Police have shown their support by wearing purple uniforms while patrolling in the community in Tamworth, Queensland and Southwest Sydney in 2016. Queensland Police Service officers wore purple bootlaces for the day in 2015. Police in NSW have participated in Wear it Purple Day since 2012, through school visits and presentations, community activities and on social media. Police Transport Command officers in Sydney celebrated Wear it Purple Day in 2014 by wearing purple wristbands and decorating their command buses. NSW Police began participating because of their concerns over youth suicide rates and to highlight that police are part of the community, and their role in preventing homophobic and transphobic bullying and crime. Other emergency sector organisations supporting Wear it Purple Day include Queensland Ambulance Service (2015), and in 2014; NSW Emergency Service, the Ambulance Services of NSW, Fire and Rescue NSW, the NSW Rural Fire Service and the Australian Federal Police. Defence staff have also participated, with encouragement from Defence Gay and Lesbian Information Service (DEFGLIS). The Navy's Systems Training School at HMAS Watson hosted events for Wear it Purple Day in 2013.

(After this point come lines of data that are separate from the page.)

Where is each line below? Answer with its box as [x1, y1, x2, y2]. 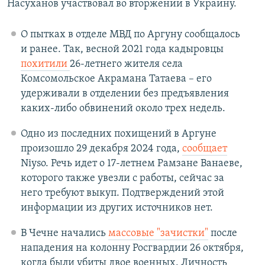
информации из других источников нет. [20, 202, 213, 214]
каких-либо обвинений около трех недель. [20, 103, 225, 115]
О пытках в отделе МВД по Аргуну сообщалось [20, 29, 240, 41]
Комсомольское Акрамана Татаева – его [20, 73, 212, 85]
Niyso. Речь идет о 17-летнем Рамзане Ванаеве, [20, 158, 243, 170]
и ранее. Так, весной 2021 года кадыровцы [20, 44, 224, 56]
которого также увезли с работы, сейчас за [20, 173, 224, 185]
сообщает [182, 143, 227, 155]
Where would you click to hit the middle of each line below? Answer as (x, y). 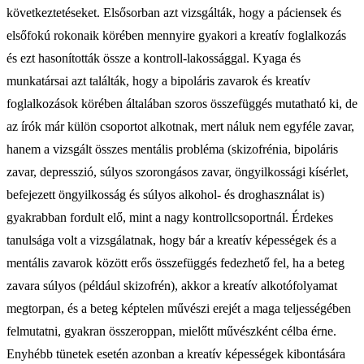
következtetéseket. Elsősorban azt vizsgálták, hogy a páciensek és (174, 12)
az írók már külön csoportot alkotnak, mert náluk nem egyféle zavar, (180, 126)
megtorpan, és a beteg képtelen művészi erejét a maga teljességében (179, 308)
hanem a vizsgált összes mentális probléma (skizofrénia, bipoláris (172, 149)
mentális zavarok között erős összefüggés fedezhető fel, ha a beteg (175, 262)
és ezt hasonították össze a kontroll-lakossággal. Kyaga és (154, 58)
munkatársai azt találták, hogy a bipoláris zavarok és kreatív (158, 80)
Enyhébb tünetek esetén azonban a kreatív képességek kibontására (176, 353)
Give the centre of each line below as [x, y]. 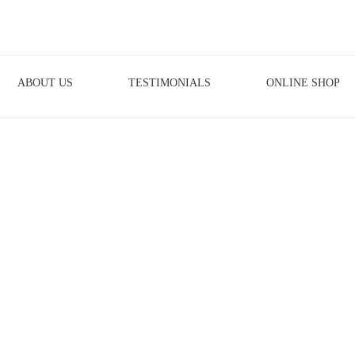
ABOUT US [45, 83]
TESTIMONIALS [169, 83]
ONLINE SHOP [303, 83]
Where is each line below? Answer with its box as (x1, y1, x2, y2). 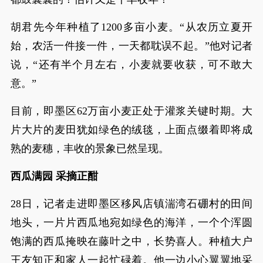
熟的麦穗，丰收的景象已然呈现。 (10, 143, 169, 154)
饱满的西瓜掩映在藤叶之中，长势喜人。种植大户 (10, 235, 253, 247)
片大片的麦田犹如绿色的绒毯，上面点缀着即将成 (10, 124, 253, 136)
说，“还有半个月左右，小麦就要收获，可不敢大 (10, 59, 253, 70)
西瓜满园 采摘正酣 (10, 170, 98, 182)
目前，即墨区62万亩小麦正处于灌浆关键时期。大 (10, 105, 253, 117)
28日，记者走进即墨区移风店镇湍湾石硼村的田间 (10, 198, 253, 210)
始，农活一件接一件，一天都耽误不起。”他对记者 (10, 40, 253, 52)
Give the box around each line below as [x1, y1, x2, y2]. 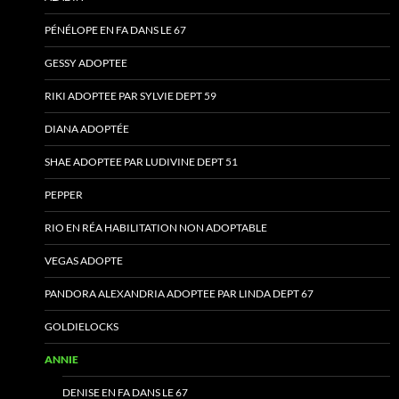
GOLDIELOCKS [45, 320, 118, 334]
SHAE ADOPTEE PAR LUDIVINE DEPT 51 [45, 155, 238, 169]
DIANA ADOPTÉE [45, 122, 129, 136]
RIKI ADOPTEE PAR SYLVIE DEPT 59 [45, 89, 216, 103]
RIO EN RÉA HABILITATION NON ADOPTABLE [45, 221, 267, 235]
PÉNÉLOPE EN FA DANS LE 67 [45, 23, 186, 37]
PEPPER [45, 188, 83, 202]
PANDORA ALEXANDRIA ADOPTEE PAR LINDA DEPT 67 [45, 287, 313, 301]
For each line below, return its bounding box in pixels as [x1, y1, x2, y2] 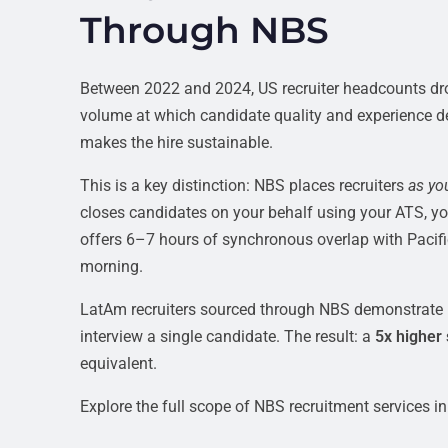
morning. [80, 257, 143, 276]
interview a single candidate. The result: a [80, 327, 375, 346]
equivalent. [80, 354, 157, 373]
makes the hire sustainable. [80, 133, 273, 152]
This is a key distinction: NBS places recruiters [80, 176, 408, 195]

There has also been strong support from the banking sector, including screenings for employees of Westpac, Macquarie Bank and NAB. Telstra provided support for the Day in 2014 with resource packs on cyber-bullying for all registered schools in Australia.

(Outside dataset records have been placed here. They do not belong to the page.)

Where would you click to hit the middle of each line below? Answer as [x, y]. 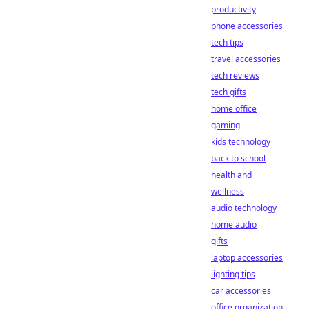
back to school [238, 158]
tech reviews [235, 76]
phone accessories [247, 26]
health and [231, 175]
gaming [226, 125]
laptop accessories [247, 258]
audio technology [244, 208]
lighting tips [233, 274]
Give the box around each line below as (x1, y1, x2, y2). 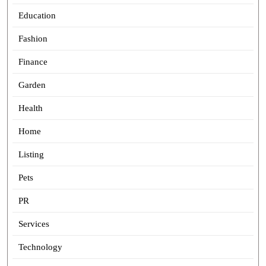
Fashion (18, 34, 47, 43)
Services (18, 219, 49, 229)
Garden (18, 80, 46, 90)
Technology (18, 242, 62, 252)
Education (18, 11, 56, 20)
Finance (18, 57, 47, 66)
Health (18, 103, 43, 113)
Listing (18, 150, 44, 159)
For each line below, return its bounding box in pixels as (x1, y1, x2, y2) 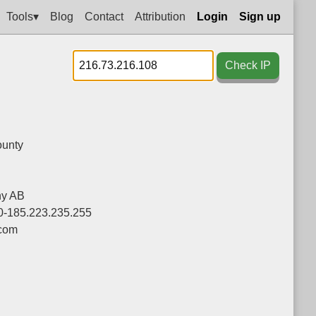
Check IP (225, 59, 271, 71)
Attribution (135, 10, 186, 23)
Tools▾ (6, 10, 39, 23)
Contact (85, 10, 123, 23)
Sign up (239, 10, 281, 23)
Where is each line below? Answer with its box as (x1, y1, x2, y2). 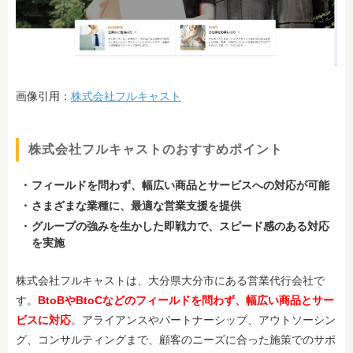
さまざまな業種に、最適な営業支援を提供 (32, 199, 241, 212)
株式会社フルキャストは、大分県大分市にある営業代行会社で (16, 273, 325, 287)
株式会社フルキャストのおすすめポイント (28, 142, 283, 156)
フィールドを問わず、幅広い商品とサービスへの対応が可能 (32, 178, 329, 191)
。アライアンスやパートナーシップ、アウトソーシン (71, 313, 336, 326)
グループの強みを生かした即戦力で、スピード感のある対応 (32, 219, 329, 232)
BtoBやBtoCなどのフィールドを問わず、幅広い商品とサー (38, 293, 334, 307)
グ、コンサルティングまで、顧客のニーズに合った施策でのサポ (16, 333, 336, 346)
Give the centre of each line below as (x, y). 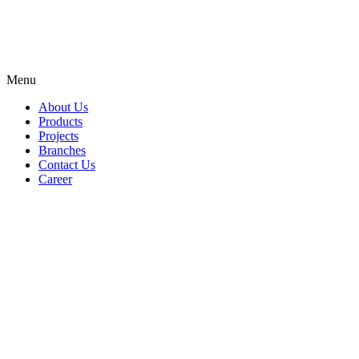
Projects (58, 136)
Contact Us (67, 165)
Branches (62, 150)
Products (61, 121)
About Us (63, 107)
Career (55, 179)
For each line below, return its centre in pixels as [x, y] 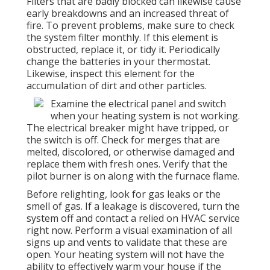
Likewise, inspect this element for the [111, 74]
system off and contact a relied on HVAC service [133, 218]
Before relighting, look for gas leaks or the [124, 194]
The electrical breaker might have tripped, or [128, 128]
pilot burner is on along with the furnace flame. [133, 176]
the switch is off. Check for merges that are [123, 140]
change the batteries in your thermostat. [118, 62]
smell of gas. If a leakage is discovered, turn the [133, 206]
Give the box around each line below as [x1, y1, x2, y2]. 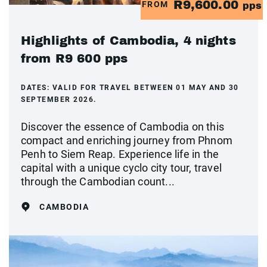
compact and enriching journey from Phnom [21, 133, 233, 147]
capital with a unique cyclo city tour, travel [21, 161, 222, 174]
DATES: [21, 83, 52, 92]
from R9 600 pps [21, 51, 128, 65]
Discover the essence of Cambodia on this [21, 120, 225, 133]
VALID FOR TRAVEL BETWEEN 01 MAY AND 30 [52, 83, 239, 92]
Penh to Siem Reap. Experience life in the [21, 147, 219, 160]
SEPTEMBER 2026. [21, 95, 97, 104]
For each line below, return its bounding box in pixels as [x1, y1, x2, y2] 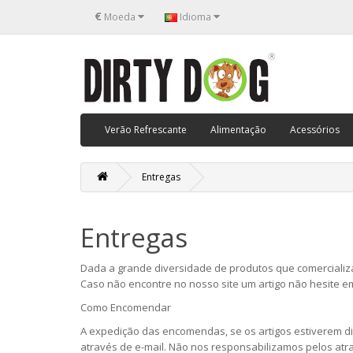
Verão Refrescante [105, 123, 187, 136]
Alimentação [210, 123, 266, 136]
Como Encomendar [80, 300, 171, 314]
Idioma [180, 9, 211, 24]
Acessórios [290, 123, 340, 136]
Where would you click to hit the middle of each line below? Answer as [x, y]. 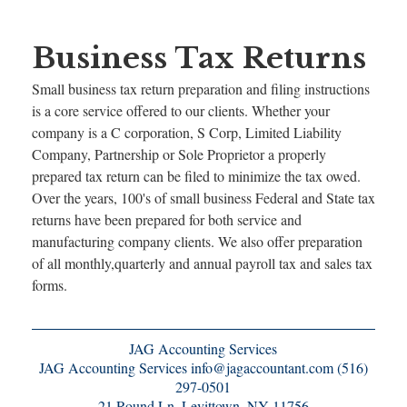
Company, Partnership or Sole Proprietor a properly [179, 154]
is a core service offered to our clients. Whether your [180, 110]
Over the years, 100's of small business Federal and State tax [203, 198]
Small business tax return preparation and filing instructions [200, 89]
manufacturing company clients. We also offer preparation [197, 241]
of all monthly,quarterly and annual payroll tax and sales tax [202, 263]
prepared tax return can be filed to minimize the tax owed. [196, 176]
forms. [49, 285]
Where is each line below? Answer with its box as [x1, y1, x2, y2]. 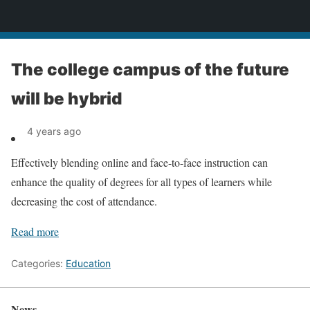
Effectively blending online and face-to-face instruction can [11, 155, 268, 170]
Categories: [11, 257, 66, 269]
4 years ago [27, 125, 81, 137]
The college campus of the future [11, 60, 289, 80]
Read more [11, 224, 59, 239]
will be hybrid [11, 89, 122, 109]
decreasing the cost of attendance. [11, 194, 157, 208]
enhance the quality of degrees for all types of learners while [11, 174, 272, 189]

Other organisations and businesses have hosted purple-themed events including dress-up photo booths and rainbow zinc face-painting, exhibitions with music, art and workshops, and an Instagram Scavenger Hunt.

Morning teas have included purple cupcake stalls and purple-inspired food creations in bake-offs. Northholm Grammar School hosted a fundraising poetry slam for Wear it Purple Day in 2015.

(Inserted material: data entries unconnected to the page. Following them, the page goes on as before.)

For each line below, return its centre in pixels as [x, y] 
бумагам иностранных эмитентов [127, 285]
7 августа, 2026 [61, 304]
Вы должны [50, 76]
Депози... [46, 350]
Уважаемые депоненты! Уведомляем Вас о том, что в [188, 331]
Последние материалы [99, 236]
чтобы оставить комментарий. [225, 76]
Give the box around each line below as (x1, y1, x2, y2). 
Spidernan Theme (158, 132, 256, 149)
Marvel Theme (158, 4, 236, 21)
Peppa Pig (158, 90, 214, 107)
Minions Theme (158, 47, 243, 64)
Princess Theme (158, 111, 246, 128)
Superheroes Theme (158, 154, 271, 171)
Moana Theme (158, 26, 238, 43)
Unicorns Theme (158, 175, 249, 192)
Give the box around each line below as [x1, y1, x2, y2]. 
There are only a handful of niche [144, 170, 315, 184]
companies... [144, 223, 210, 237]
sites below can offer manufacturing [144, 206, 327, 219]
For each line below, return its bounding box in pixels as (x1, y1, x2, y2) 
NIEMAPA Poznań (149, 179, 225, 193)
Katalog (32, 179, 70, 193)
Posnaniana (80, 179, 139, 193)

Wear it Purple Day has also been celebrated beyond Australia. In 2013 the Gay, Transgender, Lesbian, Bisexual (GTLB) Diversity Project and Youth Alley hosted celebrations in Timaru (New Zealand).

The 2015 Wear it Purple Day was highlighted by the Andrews Labor government, who marked the day by announcing a round of small grants to support LGBTI young people.

In 2018, residents of Hepburn House aged care facility in Daylesford, showed their support for young queer people by celebrating the day with students from Daylesford Secondary College.

Widespread use of hashtags #wearitpurple and #beproudofwhoyouare included selfies, personal stories and event documentation to demonstrate support and increase visibility.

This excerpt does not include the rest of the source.